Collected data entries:
++++++++

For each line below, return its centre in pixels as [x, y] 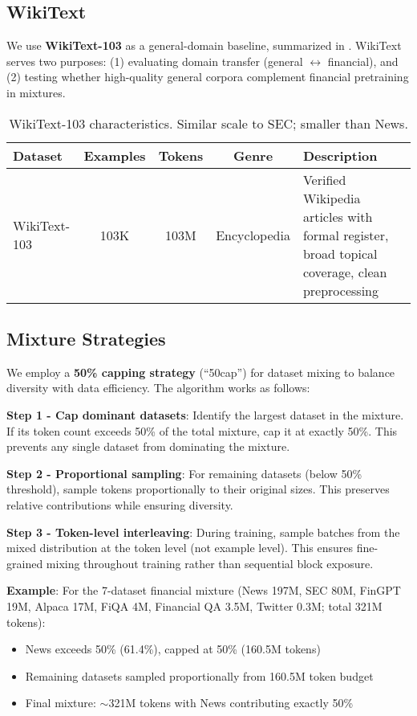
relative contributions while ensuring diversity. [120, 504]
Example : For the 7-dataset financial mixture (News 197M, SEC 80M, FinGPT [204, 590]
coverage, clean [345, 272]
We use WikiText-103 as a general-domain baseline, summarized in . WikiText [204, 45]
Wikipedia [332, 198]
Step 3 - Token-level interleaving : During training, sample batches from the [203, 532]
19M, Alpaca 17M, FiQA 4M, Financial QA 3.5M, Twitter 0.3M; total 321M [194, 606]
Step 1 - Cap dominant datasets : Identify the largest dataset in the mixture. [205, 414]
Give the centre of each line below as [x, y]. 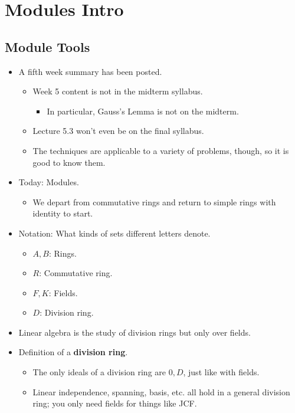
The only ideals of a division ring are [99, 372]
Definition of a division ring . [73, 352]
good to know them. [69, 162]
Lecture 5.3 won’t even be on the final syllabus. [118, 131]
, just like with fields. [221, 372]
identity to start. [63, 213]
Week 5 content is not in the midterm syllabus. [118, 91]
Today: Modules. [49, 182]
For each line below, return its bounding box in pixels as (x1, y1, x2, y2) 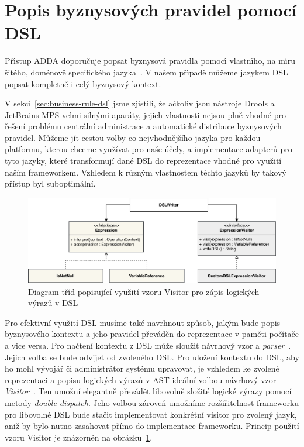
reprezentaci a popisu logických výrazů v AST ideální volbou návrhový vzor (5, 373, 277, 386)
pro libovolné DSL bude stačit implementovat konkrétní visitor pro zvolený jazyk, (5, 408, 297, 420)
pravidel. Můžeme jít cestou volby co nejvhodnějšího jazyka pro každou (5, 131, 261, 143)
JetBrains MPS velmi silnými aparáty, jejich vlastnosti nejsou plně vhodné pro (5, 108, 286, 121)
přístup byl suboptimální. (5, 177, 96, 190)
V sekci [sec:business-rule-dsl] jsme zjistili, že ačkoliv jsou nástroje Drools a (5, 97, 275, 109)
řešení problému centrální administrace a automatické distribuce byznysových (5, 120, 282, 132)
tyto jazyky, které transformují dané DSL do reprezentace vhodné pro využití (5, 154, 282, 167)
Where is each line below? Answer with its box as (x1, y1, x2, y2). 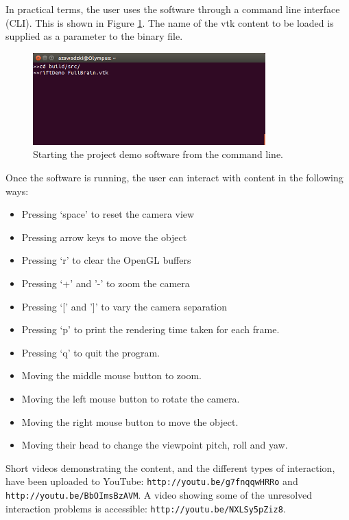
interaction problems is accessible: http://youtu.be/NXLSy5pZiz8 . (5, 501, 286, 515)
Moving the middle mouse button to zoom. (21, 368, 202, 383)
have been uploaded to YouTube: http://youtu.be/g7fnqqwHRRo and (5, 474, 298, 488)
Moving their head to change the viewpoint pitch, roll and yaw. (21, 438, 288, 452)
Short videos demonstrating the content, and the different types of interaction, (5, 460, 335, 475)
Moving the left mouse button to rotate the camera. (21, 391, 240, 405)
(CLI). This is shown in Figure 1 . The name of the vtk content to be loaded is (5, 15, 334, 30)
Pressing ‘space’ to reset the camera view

++++++++

EXERCISE DETAILS:
Retype each entry exactly as it appears, excluding any image.

SOLUTION FOR THIS TASK:
For each line below, return its centre in pixels as [x, y] 
relative contributions while ensuring diversity. [120, 504]
Example : For the 7-dataset financial mixture (News 197M, SEC 80M, FinGPT [204, 590]
coverage, clean [345, 272]
We use WikiText-103 as a general-domain baseline, summarized in . WikiText [204, 45]
Wikipedia [332, 198]
Step 3 - Token-level interleaving : During training, sample batches from the [203, 532]
19M, Alpaca 17M, FiQA 4M, Financial QA 3.5M, Twitter 0.3M; total 321M [194, 606]
Step 1 - Cap dominant datasets : Identify the largest dataset in the mixture. [205, 414]
Give the centre of each line below as [x, y]. 
The only ideals of a division ring are [99, 372]
Definition of a division ring . [73, 352]
good to know them. [69, 162]
Lecture 5.3 won’t even be on the final syllabus. [118, 131]
, just like with fields. [221, 372]
identity to start. [63, 213]
Week 5 content is not in the midterm syllabus. [118, 91]
Today: Modules. [49, 182]
For each line below, return its bounding box in pixels as (x1, y1, x2, y2) 
reprezentaci a popisu logických výrazů v AST ideální volbou návrhový vzor (5, 373, 277, 386)
pro libovolné DSL bude stačit implementovat konkrétní visitor pro zvolený jazyk, (5, 408, 297, 420)
pravidel. Můžeme jít cestou volby co nejvhodnějšího jazyka pro každou (5, 131, 261, 143)
JetBrains MPS velmi silnými aparáty, jejich vlastnosti nejsou plně vhodné pro (5, 108, 286, 121)
přístup byl suboptimální. (5, 177, 96, 190)
V sekci [sec:business-rule-dsl] jsme zjistili, že ačkoliv jsou nástroje Drools a (5, 97, 275, 109)
řešení problému centrální administrace a automatické distribuce byznysových (5, 120, 282, 132)
tyto jazyky, které transformují dané DSL do reprezentace vhodné pro využití (5, 154, 282, 167)
Where is each line below? Answer with its box as (x1, y1, x2, y2). 
interaction problems is accessible: http://youtu.be/NXLSy5pZiz8 . (5, 501, 286, 515)
Moving the middle mouse button to zoom. (21, 368, 202, 383)
have been uploaded to YouTube: http://youtu.be/g7fnqqwHRRo and (5, 474, 298, 488)
Moving their head to change the viewpoint pitch, roll and yaw. (21, 438, 288, 452)
Short videos demonstrating the content, and the different types of interaction, (5, 460, 335, 475)
Moving the left mouse button to rotate the camera. (21, 391, 240, 405)
(CLI). This is shown in Figure 1 . The name of the vtk content to be loaded is (5, 15, 334, 30)
Pressing ‘space’ to reset the camera view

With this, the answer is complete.